### PROBLEM TO WORK ON:
Whenever a line of the records below contains the word "tile", copy that line.

### DATASET RECORDS:
◇ ◇ ◇ ◇ ◇ ◇ ◇

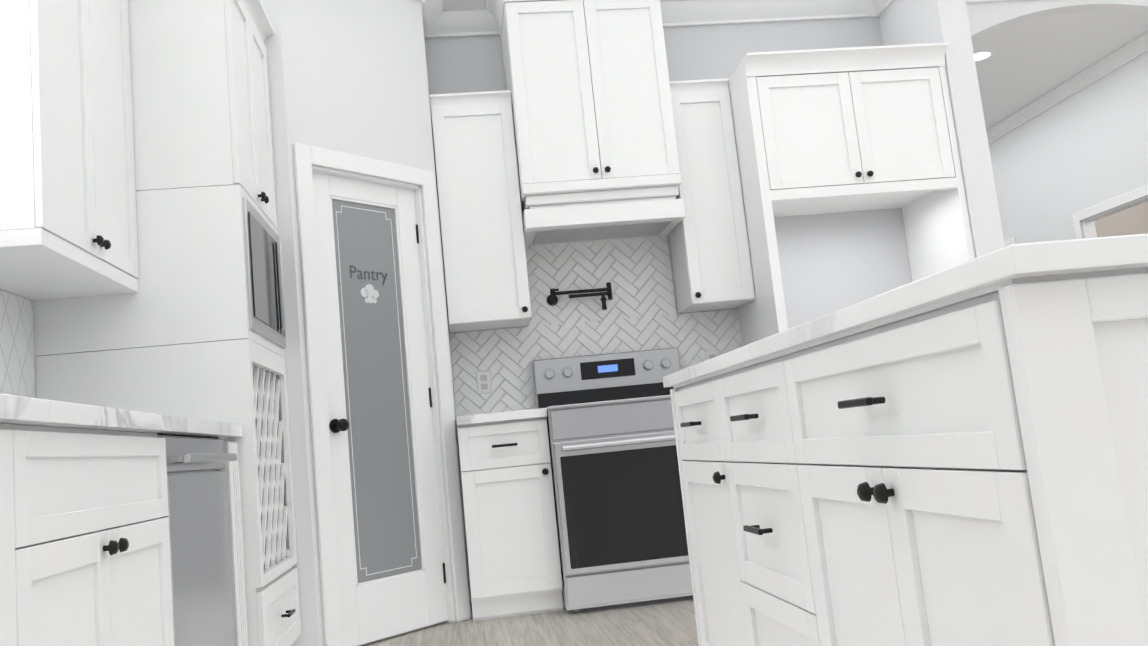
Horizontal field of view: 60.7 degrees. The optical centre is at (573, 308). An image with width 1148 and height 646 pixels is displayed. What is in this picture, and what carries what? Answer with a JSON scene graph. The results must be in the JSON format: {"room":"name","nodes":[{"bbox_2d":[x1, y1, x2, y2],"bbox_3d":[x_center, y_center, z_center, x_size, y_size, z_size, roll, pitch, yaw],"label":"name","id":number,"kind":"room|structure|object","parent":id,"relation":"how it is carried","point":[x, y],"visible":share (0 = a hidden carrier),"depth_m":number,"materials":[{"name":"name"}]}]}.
{"room":"kitchen","nodes":[
{"label":"kitchen","id":0,"kind":"room"},
{"bbox_2d":[260,0,318,645],"bbox_3d":[-1.522,-0.107,4.050,0.745,3.100,0.100,-5,-8,-7],"label":"wall","id":1,"kind":"structure","parent":0,"point":[308,636],"depth_m":4.00,"materials":[{"name":"paint"}]},
{"bbox_2d":[279,0,471,645],"bbox_3d":[-0.924,-0.118,4.410,0.100,3.100,0.848,-12,-10,37],"label":"wall","id":2,"kind":"structure","parent":0,"point":[355,77],"depth_m":4.47,"materials":[{"name":"paint"}]},
{"bbox_2d":[312,171,447,645],"bbox_3d":[-0.866,0.407,4.331,0.471,2.012,0.480,-5,-8,-7],"label":"pantry door","id":3,"kind":"structure","parent":2,"relation":"in","point":[391,572],"depth_m":4.33,"materials":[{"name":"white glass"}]},
{"bbox_2d":[350,265,386,284],"bbox_3d":[-0.921,-0.147,4.414,0.001,0.078,0.215,-12,-10,37],"label":"lettering","id":4,"kind":"object","parent":3,"relation":"attached to","point":[372,272],"visible":1,"depth_m":4.40,"materials":[{"name":"grey paint"}]},
{"bbox_2d":[293,143,470,645],"bbox_3d":[-0.839,0.363,4.316,0.593,2.110,0.593,-5,-8,-7],"label":"door frame","id":5,"kind":"structure","parent":2,"relation":"attached to","point":[307,157],"depth_m":4.43,"materials":[{"name":"white wood"}]},
{"bbox_2d":[422,17,471,610],"bbox_3d":[-0.695,-0.071,4.918,0.100,3.100,0.430,-5,-8,-7],"label":"wall","id":6,"kind":"structure","parent":0,"point":[447,319],"depth_m":4.87,"materials":[{"name":"paint"}]},
{"bbox_2d":[415,0,1147,144],"bbox_3d":[2.687,-2.113,3.554,9.275,0.110,13.800,-5,-8,-7],"label":"crown molding","id":7,"kind":"structure","parent":6,"relation":"attached to","point":[439,21],"depth_m":5.53,"materials":[{"name":"white wood"}]},
{"bbox_2d":[360,595,698,645],"bbox_3d":[2.912,0.932,3.181,9.425,0.060,13.900,-5,-8,-7],"label":"floor","id":8,"kind":"structure","parent":0,"point":[666,622],"depth_m":4.04,"materials":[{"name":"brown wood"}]},
{"bbox_2d":[0,424,173,645],"bbox_3d":[-1.186,0.625,1.522,0.652,0.912,1.776,-5,-8,-7],"label":"base cabinet","id":9,"kind":"object","parent":8,"relation":"on","point":[85,559],"visible":1,"depth_m":1.92,"materials":[{"name":"white wood"}]},
{"bbox_2d":[0,393,242,437],"bbox_3d":[-1.272,0.247,1.955,0.644,0.040,2.547,-5,-8,-7],"label":"countertop","id":10,"kind":"structure","parent":9,"relation":"on","point":[20,410],"depth_m":1.99,"materials":[{"name":"stone"}]},
{"bbox_2d":[34,339,301,645],"bbox_3d":[-1.395,0.772,3.521,0.712,1.200,0.706,-5,-8,-7],"label":"cabinet","id":11,"kind":"object","parent":8,"relation":"on","point":[243,382],"visible":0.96,"depth_m":3.26,"materials":[{"name":"white wood"}]},
{"bbox_2d":[33,184,286,357],"bbox_3d":[-1.478,-0.085,3.638,0.720,0.533,0.706,-5,-8,-7],"label":"cabinet","id":12,"kind":"object","parent":11,"relation":"on","point":[210,262],"visible":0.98,"depth_m":3.31,"materials":[{"name":"white wood"}]},
{"bbox_2d":[157,435,236,645],"bbox_3d":[-1.302,0.818,2.705,0.645,0.872,0.625,-5,-8,-7],"label":"dishwasher","id":13,"kind":"object","parent":8,"relation":"on","point":[202,598],"visible":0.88,"depth_m":2.71,"materials":[{"name":"silver metal"}]},
{"bbox_2d":[214,438,247,645],"bbox_3d":[-1.365,0.874,3.079,0.645,0.875,0.132,-5,-8,-7],"label":"post","id":14,"kind":"object","parent":8,"relation":"on","point":[231,468],"visible":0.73,"depth_m":3.10,"materials":[{"name":"white wood"}]},
{"bbox_2d":[457,417,563,620],"bbox_3d":[-0.316,0.988,4.688,0.410,0.875,0.652,-5,-8,-7],"label":"base cabinet","id":15,"kind":"object","parent":8,"relation":"on","point":[514,564],"visible":1,"depth_m":4.42,"materials":[{"name":"white wood"}]},
{"bbox_2d":[456,408,546,425],"bbox_3d":[-0.361,0.536,4.748,0.411,0.040,0.641,-5,-8,-7],"label":"countertop","id":16,"kind":"structure","parent":15,"relation":"on","point":[501,416],"depth_m":4.43,"materials":[{"name":"stone"}]},
{"bbox_2d":[532,348,692,612],"bbox_3d":[0.260,0.777,4.721,0.770,1.185,0.760,-5,-8,-7],"label":"range","id":17,"kind":"object","parent":8,"relation":"on","point":[621,529],"visible":0.67,"depth_m":4.39,"materials":[{"name":"silver metal"}]},
{"bbox_2d":[728,42,974,345],"bbox_3d":[1.448,0.011,5.019,1.042,2.540,0.680,-5,-8,-7],"label":"tall cabinet","id":18,"kind":"object","parent":8,"relation":"on","point":[832,130],"visible":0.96,"depth_m":4.88,"materials":[{"name":"white wood"}]},
{"bbox_2d":[670,273,1147,645],"bbox_3d":[0.800,0.507,1.986,0.815,0.875,1.836,-5,-8,-7],"label":"kitchen island","id":19,"kind":"object","parent":8,"relation":"on","point":[973,472],"visible":1,"depth_m":1.32,"materials":[{"name":"white wood"}]},
{"bbox_2d":[663,234,1147,387],"bbox_3d":[0.936,0.040,2.066,1.143,0.040,1.890,-5,-8,-7],"label":"island countertop","id":20,"kind":"structure","parent":19,"relation":"on","point":[988,273],"depth_m":1.21,"materials":[{"name":"stone"}]},
{"bbox_2d":[425,17,911,603],"bbox_3d":[0.684,-0.150,5.356,2.750,3.100,0.100,-5,-8,-7],"label":"wall","id":21,"kind":"structure","parent":0,"point":[833,261],"depth_m":5.43,"materials":[{"name":"grey paint"}]},
{"bbox_2d":[430,90,531,332],"bbox_3d":[-0.483,-0.489,5.032,0.408,1.167,0.368,-5,-8,-7],"label":"upper cabinet","id":22,"kind":"object","parent":21,"relation":"attached to","point":[484,254],"visible":1,"depth_m":4.89,"materials":[{"name":"white wood"}]},
{"bbox_2d":[486,0,685,245],"bbox_3d":[0.077,-1.032,5.101,0.950,1.301,0.515,-5,-8,-7],"label":"upper cabinet","id":23,"kind":"object","parent":21,"relation":"attached to","point":[587,83],"visible":0.94,"depth_m":4.92,"materials":[{"name":"white wood"}]},
{"bbox_2d":[449,236,742,416],"bbox_3d":[0.141,0.078,5.206,1.596,0.883,0.010,-5,-8,-7],"label":"wall tile","id":24,"kind":"structure","parent":21,"relation":"attached to","point":[639,314],"depth_m":5.21,"materials":[{"name":"white tile"}]},
{"bbox_2d":[476,371,491,393],"bbox_3d":[-0.466,0.384,5.083,0.075,0.115,0.008,-5,-8,-7],"label":"electrical outlet","id":25,"kind":"object","parent":24,"relation":"attached to","point":[484,383],"visible":1,"depth_m":5.08,"materials":[{"name":"white plastic"}]},
{"bbox_2d":[547,282,611,309],"bbox_3d":[0.031,-0.049,5.157,0.341,0.145,0.098,-5,-8,-7],"label":"pot filler","id":26,"kind":"object","parent":24,"relation":"attached to","point":[552,299],"visible":1,"depth_m":5.13,"materials":[{"name":"black metal"}]},
{"bbox_2d":[705,350,718,359],"bbox_3d":[0.741,0.284,5.236,0.075,0.115,0.008,-5,-8,-7],"label":"electrical outlet","id":27,"kind":"object","parent":24,"relation":"attached to","point":[711,354],"visible":0.35,"depth_m":5.24,"materials":[{"name":"white plastic"}]},
{"bbox_2d":[669,78,754,313],"bbox_3d":[0.682,-0.587,5.179,0.330,1.167,0.368,-5,-8,-7],"label":"upper cabinet","id":28,"kind":"object","parent":21,"relation":"attached to","point":[710,255],"visible":0.92,"depth_m":5.04,"materials":[{"name":"white wood"}]},
{"bbox_2d":[442,0,1147,129],"bbox_3d":[2.572,-2.450,3.642,9.425,0.600,13.900,-5,-8,-7],"label":"ceiling","id":29,"kind":"structure","parent":0,"point":[1027,62],"depth_m":6.82,"materials":[{"name":"paint"}]},
{"bbox_2d":[974,50,993,60],"bbox_3d":[2.796,-1.738,6.767,0.190,0.007,0.190,-5,-8,-7],"label":"recessed light","id":30,"kind":"object","parent":29,"relation":"in","point":[981,55],"visible":0.69,"depth_m":6.74,"materials":[{"name":"white"}]},
{"bbox_2d":[879,0,1004,257],"bbox_3d":[2.011,-0.311,5.154,0.150,3.100,0.640,-5,-8,-7],"label":"wall","id":31,"kind":"structure","parent":0,"point":[903,22],"depth_m":4.94,"materials":[{"name":"paint"}]},
{"bbox_2d":[966,0,1147,38],"bbox_3d":[4.618,-0.494,5.732,5.180,3.100,0.120,-5,-8,-7],"label":"wall","id":32,"kind":"structure","parent":0,"point":[984,17],"depth_m":5.64,"materials":[{"name":"paint"}]},
{"bbox_2d":[989,51,1147,243],"bbox_3d":[3.974,-0.114,8.044,0.100,3.100,4.680,-5,-8,-7],"label":"wall","id":33,"kind":"structure","parent":0,"point":[1056,167],"depth_m":7.64,"materials":[{"name":"paint"}]},
{"bbox_2d":[1004,237,1015,246],"bbox_3d":[3.917,0.495,8.828,0.118,2.120,0.950,-5,-8,-7],"label":"door frame","id":34,"kind":"structure","parent":33,"relation":"attached to","point":[1010,241],"depth_m":8.55,"materials":[{"name":"white wood"}]},
{"bbox_2d":[1072,185,1147,238],"bbox_3d":[4.115,0.237,7.083,0.118,2.120,0.940,-5,-8,-7],"label":"door frame","id":35,"kind":"structure","parent":33,"relation":"attached to","point":[1130,199],"depth_m":7.34,"materials":[{"name":"white wood"}]},
{"bbox_2d":[1094,202,1147,237],"bbox_3d":[4.721,-0.027,7.191,1.150,2.550,1.600,-5,-8,-7],"label":"wall","id":36,"kind":"structure","parent":0,"point":[1132,220],"depth_m":8.03,"materials":[{"name":"grey paint"}]},
{"bbox_3d":[-1.546,-0.585,0.522,0.175,3.100,9.230,-5,-8,-7],"label":"wall","id":37,"kind":"structure","parent":0,"visible":0},
{"bbox_2d":[0,290,34,397],"bbox_3d":[-1.615,-0.059,1.863,0.006,0.603,2.735,-5,-8,-7],"label":"wall tile","id":38,"kind":"structure","parent":37,"relation":"attached to","point":[17,371],"depth_m":3.08,"materials":[{"name":"white tile"}]},
{"bbox_2d":[0,0,138,300],"bbox_3d":[-1.614,-0.698,2.934,0.375,1.215,0.823,-5,-8,-7],"label":"upper cabinet","id":39,"kind":"object","parent":37,"relation":"attached to","point":[68,221],"visible":1,"depth_m":2.82,"materials":[{"name":"white wood"}]},
{"bbox_2d":[128,0,276,227],"bbox_3d":[-1.546,-0.779,3.705,0.715,0.864,0.761,-5,-8,-7],"label":"upper cabinet","id":40,"kind":"object","parent":37,"relation":"attached to","point":[200,96],"visible":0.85,"depth_m":3.41,"materials":[{"name":"white wood"}]}
]}

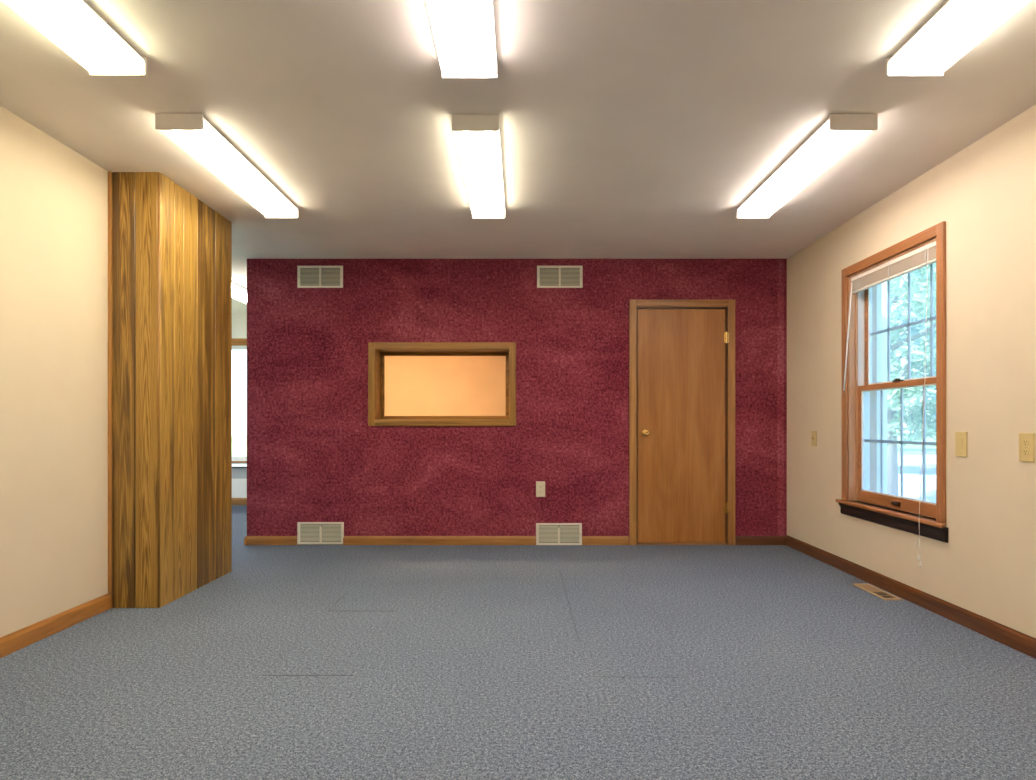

◇ ◇ ◇ ◇ ◇ ◇ ◇

### FINISHED TASK:
{"bbox_2d":[449,236,742,416],"bbox_3d":[0.141,0.078,5.206,1.596,0.883,0.010,-5,-8,-7],"label":"wall tile","id":24,"kind":"structure","parent":21,"relation":"attached to","point":[639,314],"depth_m":5.21,"materials":[{"name":"white tile"}]},
{"bbox_2d":[0,290,34,397],"bbox_3d":[-1.615,-0.059,1.863,0.006,0.603,2.735,-5,-8,-7],"label":"wall tile","id":38,"kind":"structure","parent":37,"relation":"attached to","point":[17,371],"depth_m":3.08,"materials":[{"name":"white tile"}]},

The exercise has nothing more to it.